Despite support for the reactor by then-Rep. Richard Durbin (D-IL) and U.S. Senators Carol Moseley Braun (D-IL) and Paul Simon (D-IL), funding for the reactor was slashed, and it was ultimately canceled in 1994 by S.Amdt. 2127 to H.R. 4506, at greater cost than finishing it. When this was brought to President Clinton's attention, he said "I know; it's a symbol." By this time Senator Kerry and the majority of democrats had switched to supporting the continuation of the program. The final count was to 52 to 46 to terminate the program, with 36 republicans and 16 democrats voting for its termination, while just 8 republicans and 38 democrats voted for its continuation.

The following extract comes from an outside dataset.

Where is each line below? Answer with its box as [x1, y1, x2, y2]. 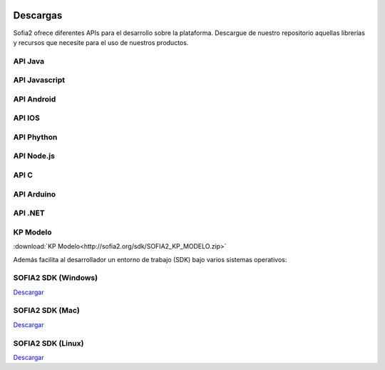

In 2001, as part of the Generation IV roadmap, the DOE tasked a 242-person team of scientists from DOE, UC Berkeley, MIT, Stanford, ANL, LLNL, Toshiba, Westinghouse, Duke, EPRI, and other institutions to evaluate 19 of the best reactor designs on 27 different criteria. The IFR ranked #1 in their study which was released April 9, 2002.

At present there are no Integral Fast Reactors in commercial operation, however a very similar fast reactor, operated as a burner of plutonium stockpiles, the BN-800 reactor, became commercially operational in 2014.